Stored dataset items:

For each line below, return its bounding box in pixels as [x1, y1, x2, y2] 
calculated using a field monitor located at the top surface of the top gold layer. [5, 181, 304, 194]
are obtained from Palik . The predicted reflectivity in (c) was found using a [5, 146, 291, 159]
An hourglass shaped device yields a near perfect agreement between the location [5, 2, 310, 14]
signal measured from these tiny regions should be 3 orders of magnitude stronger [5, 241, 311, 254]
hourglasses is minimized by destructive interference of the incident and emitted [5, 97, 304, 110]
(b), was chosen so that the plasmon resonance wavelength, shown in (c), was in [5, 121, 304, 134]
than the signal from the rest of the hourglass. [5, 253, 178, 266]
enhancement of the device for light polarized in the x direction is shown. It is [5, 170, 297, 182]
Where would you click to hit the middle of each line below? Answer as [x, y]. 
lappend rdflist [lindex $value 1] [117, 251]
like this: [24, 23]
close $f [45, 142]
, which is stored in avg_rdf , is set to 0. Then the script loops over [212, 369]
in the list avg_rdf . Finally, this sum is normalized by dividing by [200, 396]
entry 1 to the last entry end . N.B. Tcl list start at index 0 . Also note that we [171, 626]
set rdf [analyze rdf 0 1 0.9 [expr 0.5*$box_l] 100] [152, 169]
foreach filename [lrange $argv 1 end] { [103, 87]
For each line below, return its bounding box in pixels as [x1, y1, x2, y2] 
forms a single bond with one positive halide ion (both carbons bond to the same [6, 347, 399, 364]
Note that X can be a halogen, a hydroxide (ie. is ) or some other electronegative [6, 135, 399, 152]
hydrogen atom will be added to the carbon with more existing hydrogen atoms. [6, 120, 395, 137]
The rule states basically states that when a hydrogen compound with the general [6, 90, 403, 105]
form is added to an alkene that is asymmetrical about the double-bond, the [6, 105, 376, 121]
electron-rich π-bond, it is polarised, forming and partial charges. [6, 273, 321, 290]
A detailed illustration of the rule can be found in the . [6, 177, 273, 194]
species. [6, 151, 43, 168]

* * *

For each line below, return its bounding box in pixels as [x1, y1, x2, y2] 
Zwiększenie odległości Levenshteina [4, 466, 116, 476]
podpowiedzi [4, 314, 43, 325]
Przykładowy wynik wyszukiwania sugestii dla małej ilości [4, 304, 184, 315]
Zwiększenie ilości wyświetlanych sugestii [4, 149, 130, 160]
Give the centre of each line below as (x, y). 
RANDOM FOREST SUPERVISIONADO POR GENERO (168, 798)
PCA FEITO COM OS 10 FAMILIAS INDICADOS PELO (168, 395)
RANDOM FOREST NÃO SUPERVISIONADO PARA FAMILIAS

* * *

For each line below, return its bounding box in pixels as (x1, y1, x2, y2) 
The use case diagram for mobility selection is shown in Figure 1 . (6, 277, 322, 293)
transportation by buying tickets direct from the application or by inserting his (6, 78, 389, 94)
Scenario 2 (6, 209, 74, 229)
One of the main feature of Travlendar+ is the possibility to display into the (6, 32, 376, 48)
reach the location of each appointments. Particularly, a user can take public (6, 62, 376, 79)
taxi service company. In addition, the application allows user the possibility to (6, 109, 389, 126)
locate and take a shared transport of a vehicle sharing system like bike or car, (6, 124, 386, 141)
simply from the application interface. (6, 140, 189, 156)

EXERCISE GOAL
Starting with the line that holds "calculated using a" and ending with the line that holds "signal measured from", retype every line in the data above exactly, and nothing else.

EXERCISE RESULT
calculated using a field monitor located at the top surface of the top gold layer. [5, 181, 304, 194]
are obtained from Palik . The predicted reflectivity in (c) was found using a [5, 146, 291, 159]
An hourglass shaped device yields a near perfect agreement between the location [5, 2, 310, 14]
signal measured from these tiny regions should be 3 orders of magnitude stronger [5, 241, 311, 254]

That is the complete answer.